Ouch. So in the end having the signal trampoline call the signal
handler *is* a better design.
> One possible solution is the nasty patch I have in my working directory,
> which boils down to this:
> if (next_frame->level >= 0
> - && get_frame_type (next_frame) == NORMAL_FRAME)
> + && get_frame_type (next_frame) == NORMAL_FRAME
> + && (next_frame->prev == NULL
> + || next_frame->prev->unwind == NULL
> + || get_frame_type (next_frame->prev) == NORMAL_FRAME))
> But this makes frame_unwind_address_in_block change its behavior over time
> for the same frame, which is awful.
I'm always very suspicious of such multi-condition if statements.
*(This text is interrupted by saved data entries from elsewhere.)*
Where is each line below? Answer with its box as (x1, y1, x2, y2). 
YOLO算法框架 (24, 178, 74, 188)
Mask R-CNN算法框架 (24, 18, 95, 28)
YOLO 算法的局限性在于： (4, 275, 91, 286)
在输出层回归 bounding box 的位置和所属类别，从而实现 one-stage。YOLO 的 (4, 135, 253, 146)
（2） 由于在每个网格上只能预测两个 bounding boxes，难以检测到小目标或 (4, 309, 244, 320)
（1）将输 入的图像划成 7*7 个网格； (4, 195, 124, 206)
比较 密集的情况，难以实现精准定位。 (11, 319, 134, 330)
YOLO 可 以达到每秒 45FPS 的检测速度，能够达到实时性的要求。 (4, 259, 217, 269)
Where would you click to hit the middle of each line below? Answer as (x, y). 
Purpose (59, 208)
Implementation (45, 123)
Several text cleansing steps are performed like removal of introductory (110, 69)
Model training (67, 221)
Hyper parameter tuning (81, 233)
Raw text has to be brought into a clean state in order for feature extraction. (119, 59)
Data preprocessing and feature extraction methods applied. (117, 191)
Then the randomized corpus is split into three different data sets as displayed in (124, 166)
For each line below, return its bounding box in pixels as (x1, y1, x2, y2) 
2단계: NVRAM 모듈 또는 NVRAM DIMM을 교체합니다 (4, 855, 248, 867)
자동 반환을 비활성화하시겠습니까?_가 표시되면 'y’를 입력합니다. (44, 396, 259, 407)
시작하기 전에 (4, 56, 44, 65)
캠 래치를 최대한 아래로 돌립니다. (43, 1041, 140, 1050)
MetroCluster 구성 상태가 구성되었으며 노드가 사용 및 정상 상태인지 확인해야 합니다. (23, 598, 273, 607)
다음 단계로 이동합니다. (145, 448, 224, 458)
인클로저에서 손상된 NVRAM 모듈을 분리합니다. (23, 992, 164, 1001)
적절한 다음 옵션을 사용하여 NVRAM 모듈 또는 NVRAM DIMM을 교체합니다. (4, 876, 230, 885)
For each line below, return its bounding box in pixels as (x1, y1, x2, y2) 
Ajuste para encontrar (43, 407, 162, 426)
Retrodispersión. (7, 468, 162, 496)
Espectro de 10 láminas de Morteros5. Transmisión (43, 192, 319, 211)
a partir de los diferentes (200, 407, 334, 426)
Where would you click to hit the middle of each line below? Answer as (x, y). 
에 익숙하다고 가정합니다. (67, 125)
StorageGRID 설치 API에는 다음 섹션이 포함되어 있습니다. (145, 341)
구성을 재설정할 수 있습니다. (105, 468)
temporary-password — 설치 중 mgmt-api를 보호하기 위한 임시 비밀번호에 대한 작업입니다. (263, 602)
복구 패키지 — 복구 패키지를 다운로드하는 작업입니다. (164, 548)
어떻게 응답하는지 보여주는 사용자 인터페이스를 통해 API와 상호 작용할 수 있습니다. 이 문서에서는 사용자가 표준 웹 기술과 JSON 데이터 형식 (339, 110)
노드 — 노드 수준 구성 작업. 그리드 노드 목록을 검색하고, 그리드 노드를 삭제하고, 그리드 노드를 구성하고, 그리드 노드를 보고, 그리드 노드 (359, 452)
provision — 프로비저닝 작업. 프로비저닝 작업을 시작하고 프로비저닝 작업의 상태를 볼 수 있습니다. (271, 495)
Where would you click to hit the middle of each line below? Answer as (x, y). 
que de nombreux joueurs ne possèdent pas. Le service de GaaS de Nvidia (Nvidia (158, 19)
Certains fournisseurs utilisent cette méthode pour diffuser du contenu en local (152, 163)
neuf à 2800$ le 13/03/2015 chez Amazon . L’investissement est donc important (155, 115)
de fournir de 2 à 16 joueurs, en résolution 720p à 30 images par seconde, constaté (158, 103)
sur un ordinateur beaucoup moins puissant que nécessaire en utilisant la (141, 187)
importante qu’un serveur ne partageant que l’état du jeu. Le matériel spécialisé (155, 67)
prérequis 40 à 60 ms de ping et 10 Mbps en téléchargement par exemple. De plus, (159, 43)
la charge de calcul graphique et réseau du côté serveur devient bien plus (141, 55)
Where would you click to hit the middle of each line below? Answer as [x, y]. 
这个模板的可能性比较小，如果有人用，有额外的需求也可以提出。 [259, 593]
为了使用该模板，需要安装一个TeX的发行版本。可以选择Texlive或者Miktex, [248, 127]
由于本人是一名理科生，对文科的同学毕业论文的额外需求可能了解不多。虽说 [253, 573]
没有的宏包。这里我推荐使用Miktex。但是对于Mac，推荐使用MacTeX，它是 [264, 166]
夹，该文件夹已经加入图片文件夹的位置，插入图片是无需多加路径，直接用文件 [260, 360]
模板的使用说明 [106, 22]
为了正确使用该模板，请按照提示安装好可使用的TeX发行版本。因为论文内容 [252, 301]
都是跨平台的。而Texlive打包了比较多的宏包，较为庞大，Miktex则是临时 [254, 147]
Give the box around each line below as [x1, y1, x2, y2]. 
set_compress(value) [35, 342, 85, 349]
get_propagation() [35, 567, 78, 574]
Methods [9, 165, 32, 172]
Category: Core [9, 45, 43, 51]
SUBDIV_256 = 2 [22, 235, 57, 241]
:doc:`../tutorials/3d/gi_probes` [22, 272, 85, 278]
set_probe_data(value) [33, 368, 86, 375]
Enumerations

> Another solution would be to use the FDE start address as the code address
> for dwarf2 signal frame IDs, instead of the function. This would work on
> the assumption that a single FDE would generally cover the entire trampoline
> - a reasonable assumption, I think, and the consequences for the frame ID
> changing while single-stepping are less disruptive here than the
> Mark, what do you think of that idea? It seems to work. It looks like the
> patch at the end of this message.
In general, I think it's a bad idea to do this, but for the special
case of a signal frame, especially in the presence of the 'S"
augmentation, that might be a reasonable thing to do. However, I
think we can do better than that. What about checking whether the
address returned by frame_unwind_address_in_block() is equal to the
FDE start address and add one bytes if that's the case before looking
up the function corresponding to that address?